• Try it
If a line in the data below includes the string "fully", please return a copy of it.

(Records from a data collection)

----

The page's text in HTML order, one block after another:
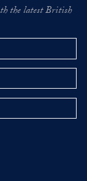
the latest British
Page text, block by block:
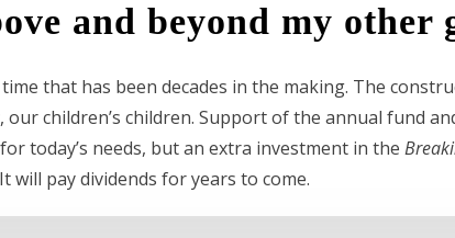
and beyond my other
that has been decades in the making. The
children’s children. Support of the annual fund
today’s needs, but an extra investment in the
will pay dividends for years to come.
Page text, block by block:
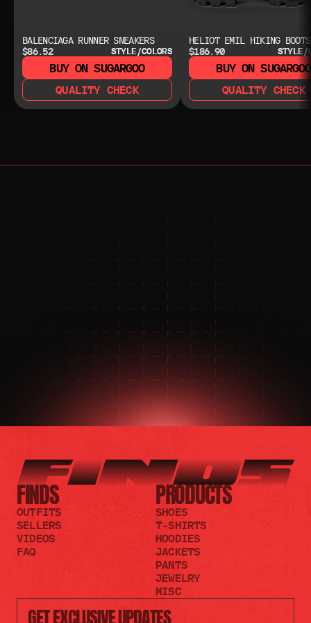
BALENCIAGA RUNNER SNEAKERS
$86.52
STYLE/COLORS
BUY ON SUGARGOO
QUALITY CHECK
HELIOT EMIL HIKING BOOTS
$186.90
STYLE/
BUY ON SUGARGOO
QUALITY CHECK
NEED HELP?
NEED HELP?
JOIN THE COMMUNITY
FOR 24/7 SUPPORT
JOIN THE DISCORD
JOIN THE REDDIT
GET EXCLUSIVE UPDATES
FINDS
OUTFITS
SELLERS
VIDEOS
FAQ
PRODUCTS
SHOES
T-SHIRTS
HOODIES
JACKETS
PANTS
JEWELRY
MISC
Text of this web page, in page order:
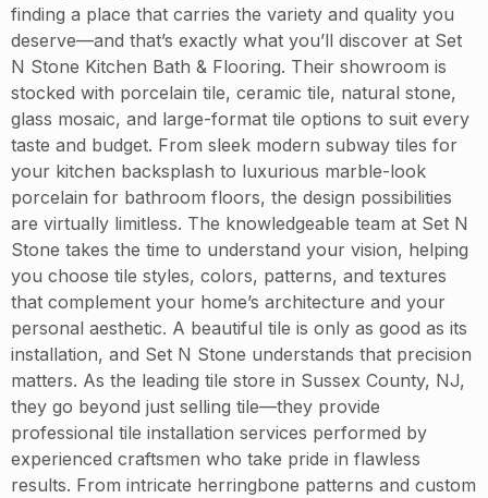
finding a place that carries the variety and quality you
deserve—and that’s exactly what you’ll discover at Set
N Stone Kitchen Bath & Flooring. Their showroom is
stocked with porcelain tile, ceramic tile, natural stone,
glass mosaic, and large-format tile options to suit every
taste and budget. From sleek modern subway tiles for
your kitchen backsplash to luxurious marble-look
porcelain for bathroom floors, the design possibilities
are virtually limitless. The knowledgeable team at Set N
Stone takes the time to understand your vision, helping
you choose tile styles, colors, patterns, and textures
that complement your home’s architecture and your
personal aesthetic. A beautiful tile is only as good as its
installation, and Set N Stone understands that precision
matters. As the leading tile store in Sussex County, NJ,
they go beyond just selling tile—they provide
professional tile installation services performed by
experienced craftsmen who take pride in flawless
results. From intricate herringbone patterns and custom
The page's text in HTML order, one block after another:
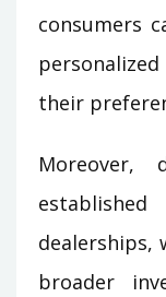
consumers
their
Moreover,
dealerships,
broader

----

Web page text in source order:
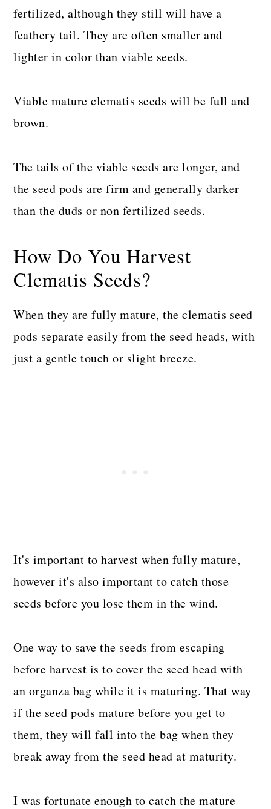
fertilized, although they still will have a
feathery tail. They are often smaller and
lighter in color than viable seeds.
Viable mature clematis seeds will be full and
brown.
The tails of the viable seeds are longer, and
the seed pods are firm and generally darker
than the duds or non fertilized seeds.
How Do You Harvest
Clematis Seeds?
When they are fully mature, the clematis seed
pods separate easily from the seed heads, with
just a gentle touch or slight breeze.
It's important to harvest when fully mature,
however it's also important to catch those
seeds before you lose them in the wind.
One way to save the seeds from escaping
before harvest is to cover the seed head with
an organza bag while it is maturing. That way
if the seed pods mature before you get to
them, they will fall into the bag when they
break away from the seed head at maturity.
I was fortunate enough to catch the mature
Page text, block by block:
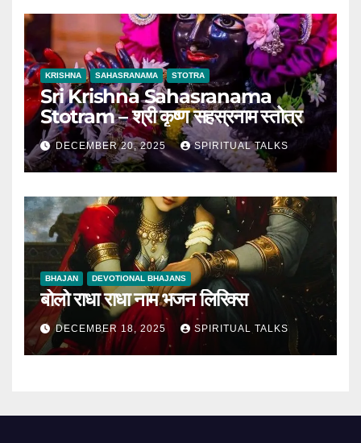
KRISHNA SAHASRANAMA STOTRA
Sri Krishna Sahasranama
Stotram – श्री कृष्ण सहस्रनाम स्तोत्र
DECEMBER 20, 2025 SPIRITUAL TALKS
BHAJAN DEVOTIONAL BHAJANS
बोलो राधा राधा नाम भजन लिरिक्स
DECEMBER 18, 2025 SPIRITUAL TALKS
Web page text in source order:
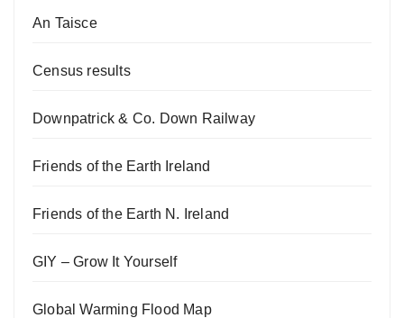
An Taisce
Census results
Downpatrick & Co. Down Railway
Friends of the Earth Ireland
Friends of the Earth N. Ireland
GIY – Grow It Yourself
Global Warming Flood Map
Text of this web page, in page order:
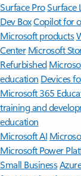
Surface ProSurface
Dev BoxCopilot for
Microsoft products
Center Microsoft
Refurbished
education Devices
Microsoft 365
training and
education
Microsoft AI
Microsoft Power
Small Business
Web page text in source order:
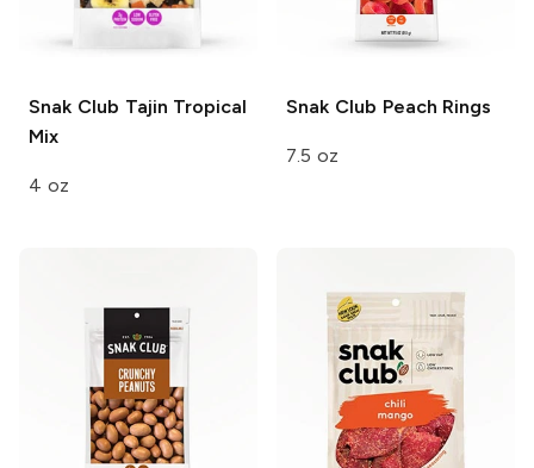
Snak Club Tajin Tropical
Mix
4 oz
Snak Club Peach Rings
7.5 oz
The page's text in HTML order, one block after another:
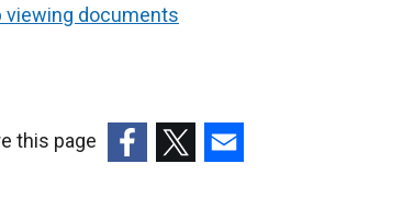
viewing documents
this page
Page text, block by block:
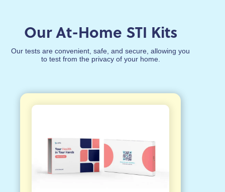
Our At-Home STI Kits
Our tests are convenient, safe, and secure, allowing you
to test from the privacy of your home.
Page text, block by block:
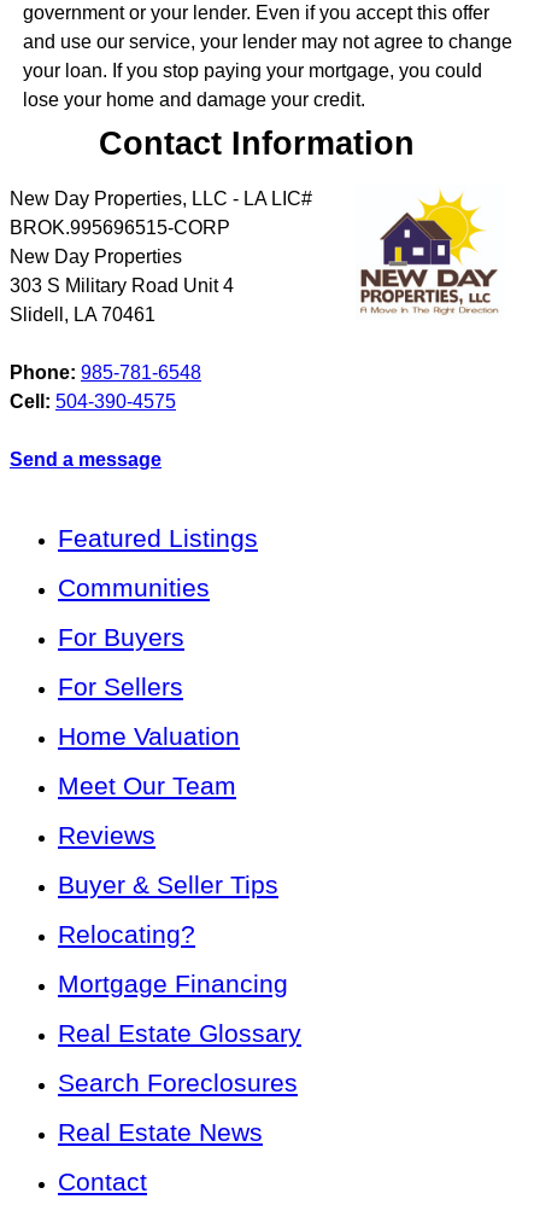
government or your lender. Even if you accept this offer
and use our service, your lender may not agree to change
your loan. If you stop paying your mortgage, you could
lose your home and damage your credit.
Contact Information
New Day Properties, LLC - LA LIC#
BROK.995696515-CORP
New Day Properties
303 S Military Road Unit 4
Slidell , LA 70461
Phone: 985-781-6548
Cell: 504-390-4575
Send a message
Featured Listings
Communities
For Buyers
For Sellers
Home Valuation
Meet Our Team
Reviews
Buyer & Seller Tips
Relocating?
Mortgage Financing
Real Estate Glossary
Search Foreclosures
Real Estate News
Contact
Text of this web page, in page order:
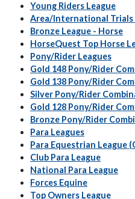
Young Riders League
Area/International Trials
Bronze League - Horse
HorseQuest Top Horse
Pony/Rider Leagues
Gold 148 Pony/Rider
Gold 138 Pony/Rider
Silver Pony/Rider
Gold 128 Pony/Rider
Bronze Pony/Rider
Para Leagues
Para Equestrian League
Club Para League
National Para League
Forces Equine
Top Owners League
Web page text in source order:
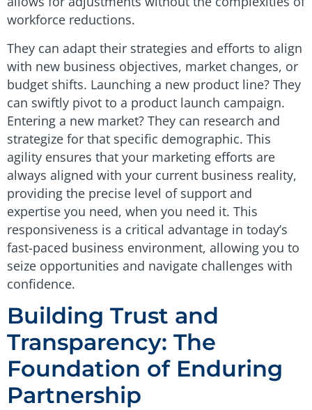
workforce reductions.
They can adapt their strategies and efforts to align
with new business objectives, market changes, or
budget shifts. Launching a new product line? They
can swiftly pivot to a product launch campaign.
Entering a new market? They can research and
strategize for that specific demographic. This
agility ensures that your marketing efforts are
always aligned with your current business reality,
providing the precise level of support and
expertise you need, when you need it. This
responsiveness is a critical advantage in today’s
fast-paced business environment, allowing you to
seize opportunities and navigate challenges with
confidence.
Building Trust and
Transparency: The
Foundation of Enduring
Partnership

----

• Exercise output
When they are fully mature, the clematis seed
It's important to harvest when fully mature,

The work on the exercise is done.